┌─ Information shown

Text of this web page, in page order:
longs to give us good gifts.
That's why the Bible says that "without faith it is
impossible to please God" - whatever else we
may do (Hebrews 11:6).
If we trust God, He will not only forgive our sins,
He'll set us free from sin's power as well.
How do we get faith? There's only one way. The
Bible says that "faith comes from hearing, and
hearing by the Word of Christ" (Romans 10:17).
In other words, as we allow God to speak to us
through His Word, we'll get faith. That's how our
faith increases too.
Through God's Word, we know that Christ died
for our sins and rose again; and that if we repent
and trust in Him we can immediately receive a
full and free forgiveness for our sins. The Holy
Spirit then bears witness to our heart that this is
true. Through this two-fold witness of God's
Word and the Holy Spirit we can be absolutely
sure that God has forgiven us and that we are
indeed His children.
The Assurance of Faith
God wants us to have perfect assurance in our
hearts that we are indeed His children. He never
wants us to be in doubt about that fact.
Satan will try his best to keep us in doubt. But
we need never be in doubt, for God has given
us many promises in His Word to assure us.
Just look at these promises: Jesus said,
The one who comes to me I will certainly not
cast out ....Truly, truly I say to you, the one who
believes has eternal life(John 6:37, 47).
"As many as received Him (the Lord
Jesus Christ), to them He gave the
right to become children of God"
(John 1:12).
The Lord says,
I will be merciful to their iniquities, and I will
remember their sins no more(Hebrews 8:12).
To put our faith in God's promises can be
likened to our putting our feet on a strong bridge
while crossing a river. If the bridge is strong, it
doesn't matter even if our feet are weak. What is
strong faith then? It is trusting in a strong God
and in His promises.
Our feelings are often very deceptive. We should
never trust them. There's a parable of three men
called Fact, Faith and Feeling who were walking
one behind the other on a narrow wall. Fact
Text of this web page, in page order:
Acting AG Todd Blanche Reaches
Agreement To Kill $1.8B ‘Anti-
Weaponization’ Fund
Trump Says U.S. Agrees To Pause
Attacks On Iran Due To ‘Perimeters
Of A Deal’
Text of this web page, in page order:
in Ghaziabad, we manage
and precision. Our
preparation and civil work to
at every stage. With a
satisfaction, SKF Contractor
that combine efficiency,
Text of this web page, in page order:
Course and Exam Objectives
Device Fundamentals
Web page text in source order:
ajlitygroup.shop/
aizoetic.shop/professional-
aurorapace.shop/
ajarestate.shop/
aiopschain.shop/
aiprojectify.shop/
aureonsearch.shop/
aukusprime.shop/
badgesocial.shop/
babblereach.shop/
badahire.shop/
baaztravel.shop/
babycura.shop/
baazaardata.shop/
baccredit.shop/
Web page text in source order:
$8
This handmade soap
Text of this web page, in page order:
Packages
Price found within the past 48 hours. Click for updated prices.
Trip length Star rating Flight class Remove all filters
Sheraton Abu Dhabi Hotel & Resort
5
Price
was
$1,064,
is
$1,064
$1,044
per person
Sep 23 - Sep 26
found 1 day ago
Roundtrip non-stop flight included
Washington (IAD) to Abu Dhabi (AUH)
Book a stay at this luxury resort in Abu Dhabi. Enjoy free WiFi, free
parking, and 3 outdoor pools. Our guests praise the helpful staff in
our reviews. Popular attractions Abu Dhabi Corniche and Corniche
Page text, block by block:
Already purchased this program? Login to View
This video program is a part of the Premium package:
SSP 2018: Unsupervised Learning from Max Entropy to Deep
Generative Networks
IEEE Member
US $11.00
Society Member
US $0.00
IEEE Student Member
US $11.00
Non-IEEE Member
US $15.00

└─

● **The problem**:
Return only the number of lines above that include "bridge".

● **Written answer**:
2